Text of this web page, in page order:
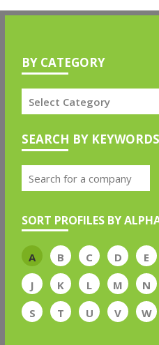
BY CATEGORY
SEARCH BY KEYWORDS
SORT PROFILES BY
A B C D E
J
K L M N
S
T U V W
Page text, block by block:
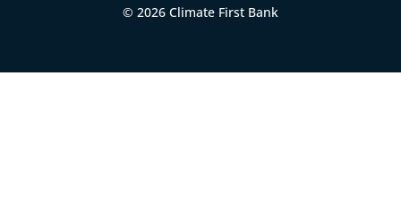
© 2026 Climate First Bank
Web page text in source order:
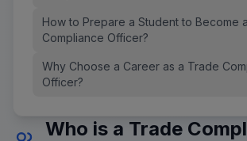
How to Prepare a Student to Become
Compliance Officer?
Why Choose a Career as a Trade
Officer?
Who is a Trade
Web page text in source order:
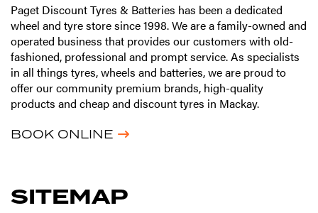
Paget Discount Tyres & Batteries has been a dedicated
wheel and tyre store since 1998. We are a family-owned and
operated business that provides our customers with old-
fashioned, professional and prompt service. As specialists
in all things tyres, wheels and batteries, we are proud to
offer our community premium brands, high-quality
products and cheap and discount tyres in Mackay.
BOOK ONLINE
SITEMAP
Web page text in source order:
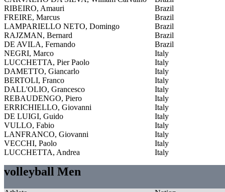
RIBEIRO, Amauri
Brazil
FREIRE, Marcus
Brazil
LAMPARIELLO NETO, Domingo
Brazil
RAJZMAN, Bernard
Brazil
DE AVILA, Fernando
Brazil
NEGRI, Marco
Italy
LUCCHETTA, Pier Paolo
Italy
DAMETTO, Giancarlo
Italy
BERTOLI, Franco
Italy
DALL'OLIO, Grancesco
Italy
REBAUDENGO, Piero
Italy
ERRICHIELLO, Giovanni
Italy
DE LUIGI, Guido
Italy
VULLO, Fabio
Italy
LANFRANCO, Giovanni
Italy
VECCHI, Paolo
Italy
LUCCHETTA, Andrea
Italy
volleyball Men
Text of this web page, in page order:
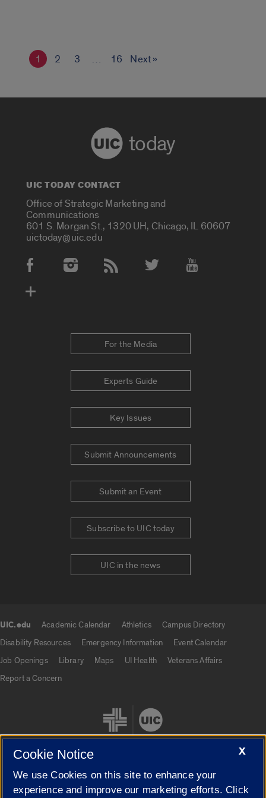
1 2 3 … 16 Next »
today
UIC TODAY CONTACT
Office of Strategic Marketing and
Communications
601 S. Morgan St., 1320 UH, Chicago, IL 60607
uictoday@uic.edu
Social Media Accounts
For the Media
Experts Guide
Key Issues
Submit Announcements
Submit an Event
Subscribe to UIC today
UIC in the news
UIC.edu Academic Calendar Athletics
Campus Directory
Disability Resources
Emergency Information
Event Calendar
Job Openings
Library Maps UI Health
Veterans Affairs
Report a Concern
Cookie Settings
X
Cookie Notice
We use Cookies on this site to enhance your
experience and improve our marketing efforts. Click
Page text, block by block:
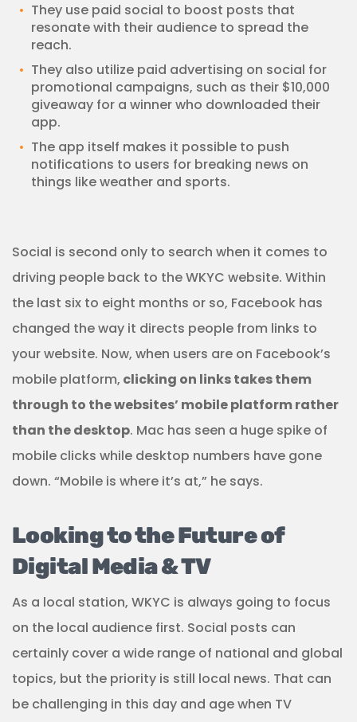
They use paid social to boost posts that
resonate with their audience to spread the
reach.
They also utilize paid advertising on social for
promotional campaigns, such as their $10,000
giveaway for a winner who downloaded their
app.
The app itself makes it possible to push
notifications to users for breaking news on
things like weather and sports.
Social is second only to search when it comes to
driving people back to the WKYC website. Within
the last six to eight months or so, Facebook has
changed the way it directs people from links to
your website. Now, when users are on Facebook’s
mobile platform, clicking on links takes them
through to the websites’ mobile platform rather
than the desktop. Mac has seen a huge spike of
mobile clicks while desktop numbers have gone
down. “Mobile is where it’s at,” he says.
Looking to the Future of
Digital Media & TV
As a local station, WKYC is always going to focus
on the local audience first. Social posts can
certainly cover a wide range of national and global
topics, but the priority is still local news. That can
be challenging in this day and age when TV
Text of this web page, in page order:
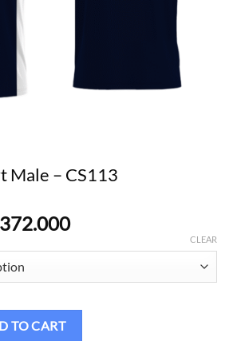
Male – CS113
372.000Current
Rp372.000.
CLEAR
quantity
TO CART
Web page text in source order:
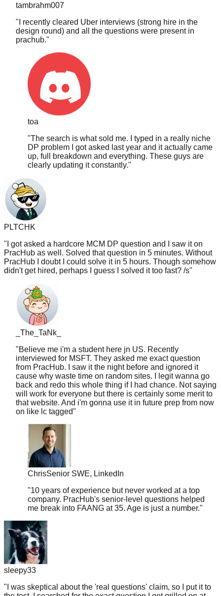
"I recently cleared Uber interviews (strong hire in the
design round) and all the questions were present in
prachub."
toa
"The search is what sold me. I typed in a really niche
DP problem I got asked last year and it actually came
up, full breakdown and everything. These guys are
clearly updating it constantly."
PLTCHK
"I got asked a hardcore MCM DP question and I saw it on
PracHub as well. Solved that question in 5 minutes. Without
PracHub I doubt I could solve it in 5 hours. Though somehow
didn't get hired, perhaps I guess I solved it too fast? /s"
_The_TaNk_
"Believe me i'm a student here jn US. Recently
interviewed for MSFT. They asked me exact question
from PracHub. I saw it the night before and ignored it
cause why waste time on random sites. I legit wanna go
back and redo this whole thing if I had chance. Not saying
will work for everyone but there is certainly some merit to
that website. And i'm gonna use it in future prep from now
on like lc tagged"
Chris
Senior SWE, LinkedIn
"10 years of experience but never worked at a top
company. PracHub's senior-level questions helped
me break into FAANG at 35. Age is just a number.
sleepy33
"I was skeptical about the 'real questions' claim, so I put it to
the test. I searched for the exact question I got grilled on at
my last Meta onsite... and it was right there. Word for word."
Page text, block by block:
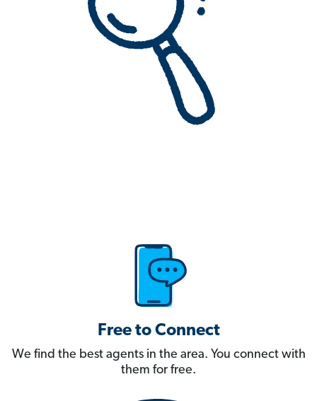
Free to Connect
We find the best agents in the area. You connect with
them for free.
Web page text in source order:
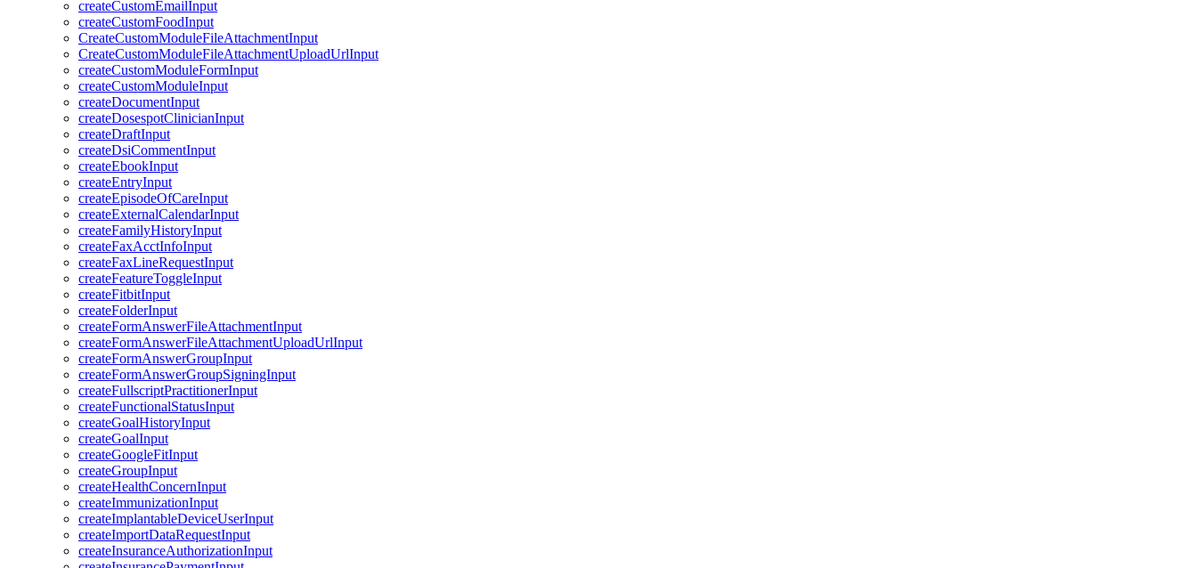
createCustomEmailInput
createCustomFoodInput
CreateCustomModuleFileAttachmentInput
CreateCustomModuleFileAttachmentUploadUrlInput
createCustomModuleFormInput
createCustomModuleInput
createDocumentInput
createDosespotClinicianInput
createDraftInput
createDsiCommentInput
createEbookInput
createEntryInput
createEpisodeOfCareInput
createExternalCalendarInput
createFamilyHistoryInput
createFaxAcctInfoInput
createFaxLineRequestInput
createFeatureToggleInput
createFitbitInput
createFolderInput
createFormAnswerFileAttachmentInput
createFormAnswerFileAttachmentUploadUrlInput
createFormAnswerGroupInput
createFormAnswerGroupSigningInput
createFullscriptPractitionerInput
createFunctionalStatusInput
createGoalHistoryInput
createGoalInput
createGoogleFitInput
createGroupInput
createHealthConcernInput
createImmunizationInput
createImplantableDeviceUserInput
createImportDataRequestInput
createInsuranceAuthorizationInput
▬▬▬▬▬▬▬▬▬▬
▸ **WORK ITEM**:
Although the records contain pictures, print only the rest, exactly as written.

▸ **RESULT**:
Text of this web page, in page order:
BY CATEGORY
SEARCH BY KEYWORDS
SORT PROFILES BY
A B C D E
J
K L M N
S
T U V W
Page text, block by block:
© 2026 Climate First Bank
Web page text in source order:
How to Prepare a Student to Become
Compliance Officer?
Why Choose a Career as a Trade
Officer?
Who is a Trade
Web page text in source order:
Paget Discount Tyres & Batteries has been a dedicated
wheel and tyre store since 1998. We are a family-owned and
operated business that provides our customers with old-
fashioned, professional and prompt service. As specialists
in all things tyres, wheels and batteries, we are proud to
offer our community premium brands, high-quality
products and cheap and discount tyres in Mackay.
BOOK ONLINE
SITEMAP
Web page text in source order:
RIBEIRO, Amauri
Brazil
FREIRE, Marcus
Brazil
LAMPARIELLO NETO, Domingo
Brazil
RAJZMAN, Bernard
Brazil
DE AVILA, Fernando
Brazil
NEGRI, Marco
Italy
LUCCHETTA, Pier Paolo
Italy
DAMETTO, Giancarlo
Italy
BERTOLI, Franco
Italy
DALL'OLIO, Grancesco
Italy
REBAUDENGO, Piero
Italy
ERRICHIELLO, Giovanni
Italy
DE LUIGI, Guido
Italy
VULLO, Fabio
Italy
LANFRANCO, Giovanni
Italy
VECCHI, Paolo
Italy
LUCCHETTA, Andrea
Italy
volleyball Men
Text of this web page, in page order:
1 2 3 … 16 Next »
today
UIC TODAY CONTACT
Office of Strategic Marketing and
Communications
601 S. Morgan St., 1320 UH, Chicago, IL 60607
uictoday@uic.edu
Social Media Accounts
For the Media
Experts Guide
Key Issues
Submit Announcements
Submit an Event
Subscribe to UIC today
UIC in the news
UIC.edu Academic Calendar Athletics
Campus Directory
Disability Resources
Emergency Information
Event Calendar
Job Openings
Library Maps UI Health
Veterans Affairs
Report a Concern
Cookie Settings
X
Cookie Notice
We use Cookies on this site to enhance your
experience and improve our marketing efforts. Click
Page text, block by block:
They use paid social to boost posts that
resonate with their audience to spread the
reach.
They also utilize paid advertising on social for
promotional campaigns, such as their $10,000
giveaway for a winner who downloaded their
app.
The app itself makes it possible to push
notifications to users for breaking news on
things like weather and sports.
Social is second only to search when it comes to
driving people back to the WKYC website. Within
the last six to eight months or so, Facebook has
changed the way it directs people from links to
your website. Now, when users are on Facebook’s
mobile platform, clicking on links takes them
through to the websites’ mobile platform rather
than the desktop. Mac has seen a huge spike of
mobile clicks while desktop numbers have gone
down. “Mobile is where it’s at,” he says.
Looking to the Future of
Digital Media & TV
As a local station, WKYC is always going to focus
on the local audience first. Social posts can
certainly cover a wide range of national and global
topics, but the priority is still local news. That can
be challenging in this day and age when TV
Text of this web page, in page order:
Male – CS113
372.000Current
Rp372.000.
CLEAR
quantity
TO CART
Web page text in source order:
"I recently cleared Uber interviews (strong hire in the
design round) and all the questions were present in
prachub."
toa
"The search is what sold me. I typed in a really niche
DP problem I got asked last year and it actually came
up, full breakdown and everything. These guys are
clearly updating it constantly."
PLTCHK
"I got asked a hardcore MCM DP question and I saw it on
PracHub as well. Solved that question in 5 minutes. Without
PracHub I doubt I could solve it in 5 hours. Though somehow
didn't get hired, perhaps I guess I solved it too fast? /s"
_The_TaNk_
"Believe me i'm a student here jn US. Recently
interviewed for MSFT. They asked me exact question
from PracHub. I saw it the night before and ignored it
cause why waste time on random sites. I legit wanna go
back and redo this whole thing if I had chance. Not saying
will work for everyone but there is certainly some merit to
that website. And i'm gonna use it in future prep from now
on like lc tagged"
Chris
Senior SWE, LinkedIn
"10 years of experience but never worked at a top
company. PracHub's senior-level questions helped
me break into FAANG at 35. Age is just a number.
sleepy33
"I was skeptical about the 'real questions' claim, so I put it to
the test. I searched for the exact question I got grilled on at
my last Meta onsite... and it was right there. Word for word."
Page text, block by block:
Free to Connect
We find the best agents in the area. You connect with
them for free.
Web page text in source order:
createCustomEmailInput
createCustomFoodInput
CreateCustomModuleFileAttachmentInput
CreateCustomModuleFileAttachmentUploadUrlInput
createCustomModuleFormInput
createCustomModuleInput
createDocumentInput
createDosespotClinicianInput
createDraftInput
createDsiCommentInput
createEbookInput
createEntryInput
createEpisodeOfCareInput
createExternalCalendarInput
createFamilyHistoryInput
createFaxAcctInfoInput
createFaxLineRequestInput
createFeatureToggleInput
createFitbitInput
createFolderInput
createFormAnswerFileAttachmentInput
createFormAnswerFileAttachmentUploadUrlInput
createFormAnswerGroupInput
createFormAnswerGroupSigningInput
createFullscriptPractitionerInput
createFunctionalStatusInput
createGoalHistoryInput
createGoalInput
createGoogleFitInput
createGroupInput
createHealthConcernInput
createImmunizationInput
createImplantableDeviceUserInput
createImportDataRequestInput
createInsuranceAuthorizationInput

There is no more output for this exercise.